Train wrecks, even one that appears to be happening in slow motion, usually are ‘shocking’. Great speech by Chomsky, especially the climate change segment:

…maybe humans are somehow trying to fulfill a prediction of great American biologist who died recently, Ernst Mayr. He argued years ago that intelligence seems to be a lethal mutation. He—and he had some pretty good evidence. There’s a notion of biological success, which is how many of you are there around. You know, that’s biological success. And he pointed out that if you look at the tens of billions of species in human—in world history, the ones that are very successful are the ones that mutate very quickly, like bacteria, or the ones that have a fixed ecological niche, like beetles. They seem to make out fine. But as you move up the scale of what we call intelligence, success declines steadily. When you get up to mammals, it’s very low. There are very few of them around. I mean, there’s a lot of cows; it’s only because we domesticate them. When you get to humans, it’s the same. ‘Til very recently, much too recent a time to show up in any evolutionary accounting, humans were very scattered. There were plenty of other hominids, but they disappeared, probably because humans exterminated them, but nobody knows for sure. Anyhow, maybe we’re trying to show that humans just fit into the general pattern. We can exterminate ourselves, too, the rest of the world with us, and we’re hell bent on it right now…

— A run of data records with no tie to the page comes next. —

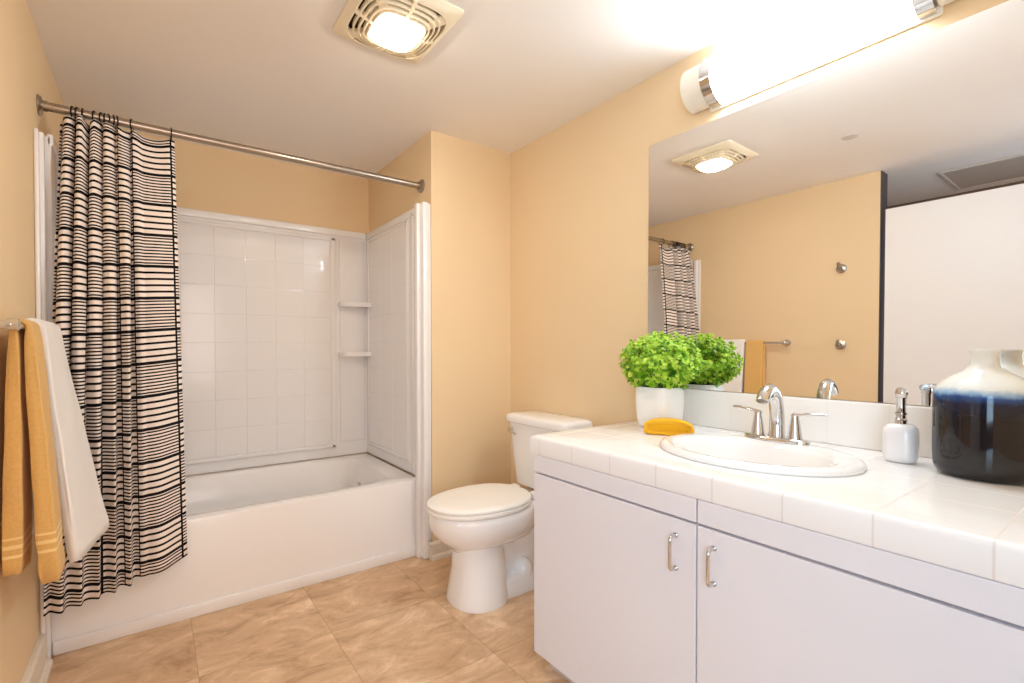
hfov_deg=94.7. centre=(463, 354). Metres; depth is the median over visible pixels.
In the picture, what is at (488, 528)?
toilet
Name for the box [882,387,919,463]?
soap dispenser
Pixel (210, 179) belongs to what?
wall
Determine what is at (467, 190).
wall partition
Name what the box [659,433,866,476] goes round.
sink
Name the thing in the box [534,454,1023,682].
vanity cabinet
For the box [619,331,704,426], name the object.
potted plant
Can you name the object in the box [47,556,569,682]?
floor
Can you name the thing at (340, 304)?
shelf
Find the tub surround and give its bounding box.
[33,128,431,657]
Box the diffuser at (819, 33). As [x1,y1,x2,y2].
[709,0,917,102]
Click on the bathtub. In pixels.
(256, 533)
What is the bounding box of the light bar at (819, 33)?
[680,0,954,113]
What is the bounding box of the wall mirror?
[648,0,1023,405]
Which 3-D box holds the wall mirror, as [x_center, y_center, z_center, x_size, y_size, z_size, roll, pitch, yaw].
[1.151,-0.371,1.473,0.011,1.021,1.294,0,1,-34]
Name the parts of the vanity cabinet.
door, handle, handle, door
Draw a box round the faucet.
[733,383,827,445]
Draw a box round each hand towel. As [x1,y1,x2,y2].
[2,319,65,583]
[25,318,109,562]
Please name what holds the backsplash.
attached to the wall at (580, 190)
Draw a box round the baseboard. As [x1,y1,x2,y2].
[20,633,52,682]
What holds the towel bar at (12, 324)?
attached to the wall at (25, 70)
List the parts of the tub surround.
panel, panel, corner panel, panel
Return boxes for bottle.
[882,422,919,463]
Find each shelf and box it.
[338,302,370,307]
[338,352,371,355]
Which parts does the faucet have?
lever, handle, spout, plate, handle, lever
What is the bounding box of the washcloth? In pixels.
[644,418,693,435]
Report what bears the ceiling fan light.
attached to the ceiling
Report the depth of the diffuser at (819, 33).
1.47 m
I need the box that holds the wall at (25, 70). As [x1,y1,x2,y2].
[0,0,67,682]
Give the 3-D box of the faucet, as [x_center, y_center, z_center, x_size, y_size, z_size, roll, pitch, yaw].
[0.929,0.176,1.422,0.134,0.178,0.260,-1,1,-33]
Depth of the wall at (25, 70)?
1.43 m
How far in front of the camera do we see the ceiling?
1.93 m
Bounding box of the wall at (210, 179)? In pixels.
[86,121,369,476]
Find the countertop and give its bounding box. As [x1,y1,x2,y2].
[530,389,1023,587]
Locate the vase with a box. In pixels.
[932,349,1023,483]
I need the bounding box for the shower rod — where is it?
[36,94,424,192]
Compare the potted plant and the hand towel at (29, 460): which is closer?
the hand towel at (29, 460)
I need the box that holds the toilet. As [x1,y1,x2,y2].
[426,410,592,613]
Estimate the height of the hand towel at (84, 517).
0.726 m
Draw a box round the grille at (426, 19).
[348,0,445,57]
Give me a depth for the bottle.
1.22 m
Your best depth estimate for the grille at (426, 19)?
1.60 m
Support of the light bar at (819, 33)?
attached to the wall at (580, 190)
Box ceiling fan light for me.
[332,0,463,62]
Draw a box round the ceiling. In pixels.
[26,0,790,179]
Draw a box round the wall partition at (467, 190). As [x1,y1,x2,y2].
[368,131,510,540]
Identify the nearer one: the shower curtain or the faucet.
the faucet
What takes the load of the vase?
on the countertop
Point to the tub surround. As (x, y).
(299, 342)
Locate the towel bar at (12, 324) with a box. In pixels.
[0,318,25,330]
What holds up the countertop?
on the vanity cabinet
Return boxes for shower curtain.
[43,115,187,616]
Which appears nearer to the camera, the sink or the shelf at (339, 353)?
the sink
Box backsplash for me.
[682,389,931,457]
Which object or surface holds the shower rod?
attached to the wall at (25, 70)
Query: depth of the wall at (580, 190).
2.27 m
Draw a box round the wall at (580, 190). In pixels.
[511,0,1008,486]
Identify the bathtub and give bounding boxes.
[51,453,414,655]

I’ll have to read up on Ernst Mayr.

…more of Chomsky on Mayr and the extinction of man:

…organisms that do quite well are those that mutate very quickly, like bacteria, or those that are stuck in a fixed ecological niche, like beetles. They do fine. And they may survive the environmental crisis. But as you go up the scale of what we call intelligence, they are less and less successful. By the time you get to mammals, there are very few of them as compared with, say, insects. By the time you get to humans, the origin of humans may be 100,000 years ago, there is a very small group. We are kind of misled now because there are a lot of humans around, but that’s a matter of a few thousand years, which is meaningless from an evolutionary point of view. His argument was, you’re just not going to find intelligent life elsewhere, and you probably won’t find it here for very long either because it’s just a lethal mutation. He also added, a little bit ominously, that the average life span of a species, of the billions that have existed, is about 100,000 years, which is roughly the length of time that modern humans have existed.

With the environmental crisis, we’re now in a situation where we can decide whether Mayr was right or not. If nothing significant is done about it, and pretty quickly, then he will have been correct: human intelligence is indeed a lethal mutation. Maybe some humans will survive, but it will be scattered and nothing like a decent existence, and we’ll take a lot of the rest of the living world along with us.

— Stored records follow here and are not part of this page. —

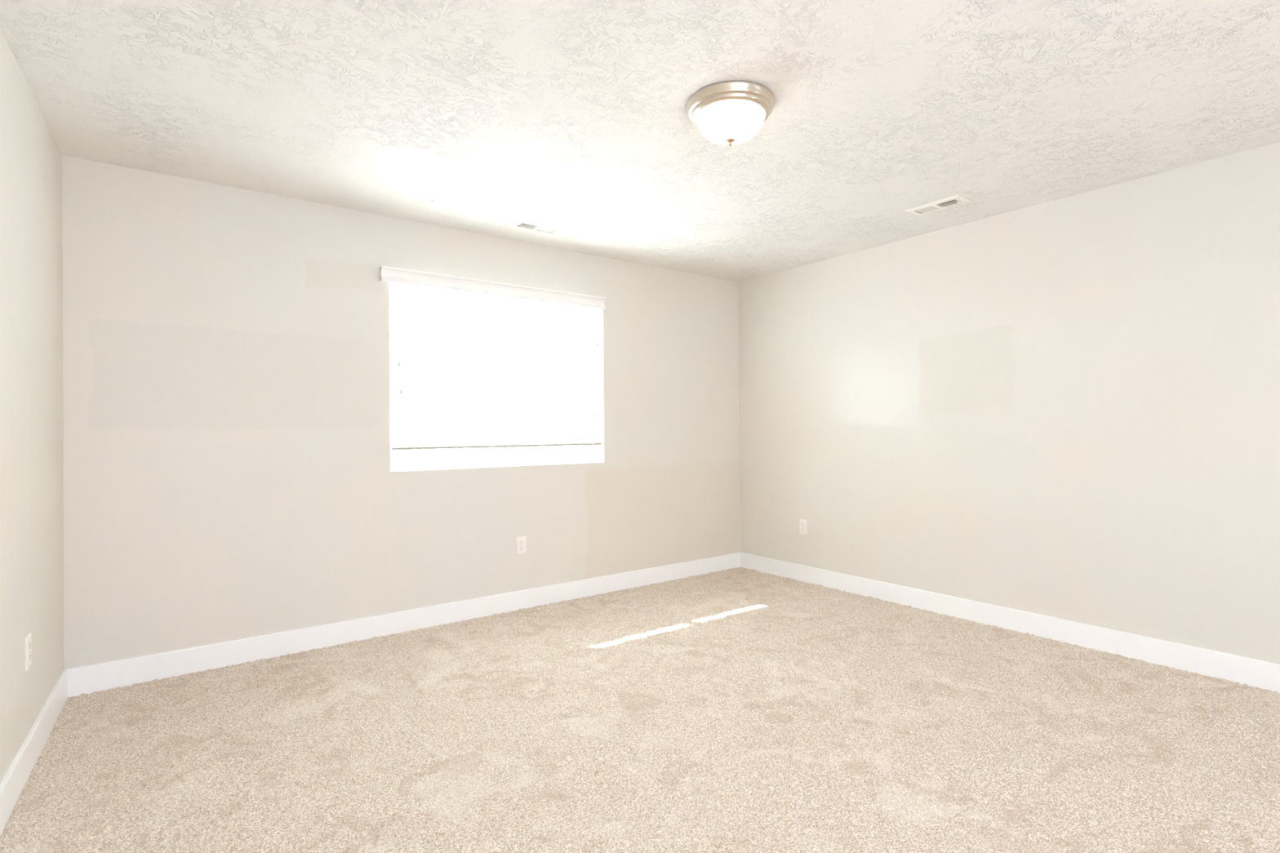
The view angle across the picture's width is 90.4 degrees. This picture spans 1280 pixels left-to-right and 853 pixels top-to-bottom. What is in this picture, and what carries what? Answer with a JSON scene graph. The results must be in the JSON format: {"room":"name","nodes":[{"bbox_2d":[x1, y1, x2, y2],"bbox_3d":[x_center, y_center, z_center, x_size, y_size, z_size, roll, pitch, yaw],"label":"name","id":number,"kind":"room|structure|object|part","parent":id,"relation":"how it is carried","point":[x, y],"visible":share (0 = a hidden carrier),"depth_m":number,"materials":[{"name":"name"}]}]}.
{"room":"empty bedroom","nodes":[
{"label":"empty bedroom","id":0,"kind":"room"},
{"bbox_2d":[0,27,63,783],"bbox_3d":[-1.199,-0.057,0.726,0.150,2.610,5.100,0,0,-35],"label":"wall","id":1,"kind":"structure","parent":0,"point":[32,444],"depth_m":2.26,"materials":[{"name":"paint"}]},
{"bbox_2d":[25,633,31,671],"bbox_3d":[-2.159,0.796,2.244,0.008,0.114,0.069,0,0,-35],"label":"wall outlet","id":2,"kind":"object","parent":1,"relation":"attached to","point":[28,638],"visible":1,"depth_m":2.23,"materials":[{"name":"white plastic"}]},
{"bbox_2d":[28,652,31,662],"bbox_3d":[-2.157,0.815,2.246,0.002,0.027,0.034,0,0,-35],"label":"receptacle","id":3,"kind":"object","parent":2,"relation":"attached to","point":[29,653],"depth_m":2.25,"materials":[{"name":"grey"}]},
{"bbox_2d":[28,641,31,650],"bbox_3d":[-2.157,0.776,2.246,0.002,0.027,0.034,0,0,-35],"label":"receptacle","id":4,"kind":"object","parent":2,"relation":"attached to","point":[29,642],"depth_m":2.25,"materials":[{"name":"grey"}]},
{"bbox_2d":[0,670,67,836],"bbox_3d":[-1.123,1.146,0.767,0.014,0.142,5.076,0,0,-35],"label":"baseboard","id":5,"kind":"structure","parent":1,"relation":"attached to","point":[11,786],"depth_m":2.21,"materials":[{"name":"white paint"}]},
{"bbox_2d":[62,155,740,670],"bbox_3d":[-0.917,-0.046,4.218,4.618,2.610,0.150,0,0,-37],"label":"wall","id":6,"kind":"structure","parent":0,"point":[228,476],"depth_m":3.45,"materials":[{"name":"paint"}]},
{"bbox_2d":[64,552,740,697],"bbox_3d":[-0.859,1.157,4.148,4.316,0.142,0.014,0,0,-37],"label":"baseboard","id":7,"kind":"structure","parent":6,"relation":"attached to","point":[88,679],"depth_m":3.57,"materials":[{"name":"white paint"}]},
{"bbox_2d":[389,283,604,472],"bbox_3d":[-0.911,-0.321,4.228,1.500,1.172,0.154,0,0,-37],"label":"window","id":8,"kind":"structure","parent":6,"relation":"in","point":[504,460],"depth_m":4.25,"materials":[{"name":"white plastic"}]},
{"bbox_3d":[-1.208,-0.319,4.072,0.774,1.112,0.019,0,0,-37],"label":"sash","id":9,"kind":"part","parent":8,"relation":"part of","materials":[{"name":"clear glass"}]},
{"bbox_2d":[379,265,605,451],"bbox_3d":[-0.897,-0.390,4.159,1.549,1.072,0.123,0,0,-37],"label":"window blind","id":10,"kind":"object","parent":8,"relation":"attached to","point":[397,276],"visible":0.94,"depth_m":4.12,"materials":[{"name":"white plastic"}]},
{"bbox_3d":[-1.419,-0.621,3.737,0.002,0.481,0.002,0,0,-22],"label":"pull cord","id":11,"kind":"part","parent":10,"relation":"part of","materials":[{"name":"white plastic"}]},
{"bbox_3d":[-1.410,-0.540,3.742,0.002,0.643,0.002,0,0,8],"label":"pull cord","id":12,"kind":"part","parent":10,"relation":"part of","materials":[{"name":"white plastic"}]},
{"bbox_3d":[-1.371,-0.348,3.836,0.020,0.992,0.068,0,0,-37],"label":"ladder cord","id":13,"kind":"part","parent":10,"relation":"part of","materials":[{"name":"white fabric"}]},
{"bbox_3d":[-1.123,-0.349,4.023,0.020,0.992,0.068,0,0,-37],"label":"ladder cord","id":14,"kind":"part","parent":10,"relation":"part of","materials":[{"name":"white fabric"}]},
{"bbox_3d":[-0.893,-0.880,4.200,1.488,0.051,0.058,0,0,-37],"label":"head rail","id":15,"kind":"part","parent":10,"relation":"part of","materials":[{"name":"white plastic"}]},
{"bbox_3d":[-0.887,0.121,4.197,1.474,0.018,0.063,0,0,-37],"label":"rail","id":16,"kind":"part","parent":10,"relation":"part of","materials":[{"name":"white plastic"}]},
{"bbox_3d":[-0.885,-0.350,4.202,0.020,0.992,0.068,0,0,-37],"label":"ladder cord","id":17,"kind":"part","parent":10,"relation":"part of","materials":[{"name":"white fabric"}]},
{"bbox_3d":[-0.624,-0.352,4.398,0.020,0.992,0.068,0,0,-37],"label":"ladder cord","id":18,"kind":"part","parent":10,"relation":"part of","materials":[{"name":"white fabric"}]},
{"bbox_3d":[-0.359,-0.353,4.597,0.020,0.992,0.068,0,0,-37],"label":"ladder cord","id":19,"kind":"part","parent":10,"relation":"part of","materials":[{"name":"white fabric"}]},
{"bbox_3d":[-0.312,-0.481,4.567,0.002,0.771,0.002,-1,0,38],"label":"pull cord","id":20,"kind":"part","parent":10,"relation":"part of","materials":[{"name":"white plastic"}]},
{"bbox_3d":[-0.890,0.263,4.203,1.500,0.004,0.097,0,0,-37],"label":"sill","id":21,"kind":"part","parent":8,"relation":"part of","materials":[{"name":"white paint"}]},
{"bbox_3d":[-0.645,-0.321,4.470,0.720,1.112,0.019,0,0,-37],"label":"sash","id":22,"kind":"part","parent":8,"relation":"part of","materials":[{"name":"clear glass"}]},
{"bbox_2d":[515,536,525,554],"bbox_3d":[-0.787,0.787,4.209,0.069,0.114,0.008,0,0,-37],"label":"wall outlet","id":23,"kind":"object","parent":6,"relation":"attached to","point":[520,541],"visible":1,"depth_m":4.21,"materials":[{"name":"white plastic"}]},
{"bbox_2d":[0,566,1279,852],"bbox_3d":[0.518,1.191,2.060,4.658,0.014,5.038,0,0,-37],"label":"floor","id":24,"kind":"structure","parent":0,"point":[740,709],"depth_m":2.40,"materials":[{"name":"beige carpet"}]},
{"bbox_2d":[0,0,1279,282],"bbox_3d":[0.497,-1.309,2.164,4.818,0.120,5.150,0,0,-37],"label":"ceiling","id":25,"kind":"structure","parent":0,"point":[482,117],"depth_m":2.44,"materials":[{"name":"white paint"}]},
{"bbox_2d":[508,218,564,235],"bbox_3d":[-0.640,-1.306,3.930,0.308,0.177,0.150,0,0,-37],"label":"ceiling vent","id":26,"kind":"object","parent":25,"relation":"in","point":[520,224],"visible":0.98,"depth_m":3.92,"materials":[{"name":"white metal"}]},
{"bbox_2d":[686,80,774,146],"bbox_3d":[0.349,-1.164,2.451,0.335,0.164,0.335,0,0,-37],"label":"ceiling lamp","id":27,"kind":"object","parent":25,"relation":"attached to","point":[730,113],"visible":1,"depth_m":2.36,"materials":[{"name":"white glass"}]},
{"bbox_2d":[905,194,971,216],"bbox_3d":[1.684,-1.323,3.596,0.150,0.177,0.308,0,0,-37],"label":"ceiling vent","id":28,"kind":"object","parent":25,"relation":"in","point":[955,200],"visible":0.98,"depth_m":3.58,"materials":[{"name":"white metal"}]},
{"bbox_2d":[738,141,1279,664],"bbox_3d":[2.416,-0.072,3.502,0.150,2.610,5.000,0,0,-37],"label":"wall","id":29,"kind":"structure","parent":0,"point":[1068,408],"depth_m":3.53,"materials":[{"name":"paint"}]},
{"bbox_2d":[799,519,807,534],"bbox_3d":[1.261,0.778,4.912,0.008,0.114,0.069,0,0,-37],"label":"wall outlet","id":30,"kind":"object","parent":29,"relation":"attached to","point":[802,523],"visible":1,"depth_m":4.91,"materials":[{"name":"white plastic"}]},
{"bbox_2d":[740,552,1279,693],"bbox_3d":[2.363,1.132,3.442,0.014,0.142,4.986,0,0,-37],"label":"baseboard","id":31,"kind":"structure","parent":29,"relation":"attached to","point":[1264,675],"depth_m":3.53,"materials":[{"name":"white paint"}]}
]}

So is anything going to be done about it? The prospects are not very auspicious. As you know, there was an international conference on this last December. A total disaster. Nothing came out of it. The emerging economies, China, India, and others, argued that it’s unfair for them to bear the burden of a couple hundred years of environmental destruction by the currently rich and developed societies. That’s a credible argument. But it’s one of these cases where you can win the battle and lose the war. The argument isn’t going to be very helpful to them if, in fact, the environmental crisis advances and a viable society goes with it…

By all accounts, we appear to be racing toward our own expiration date.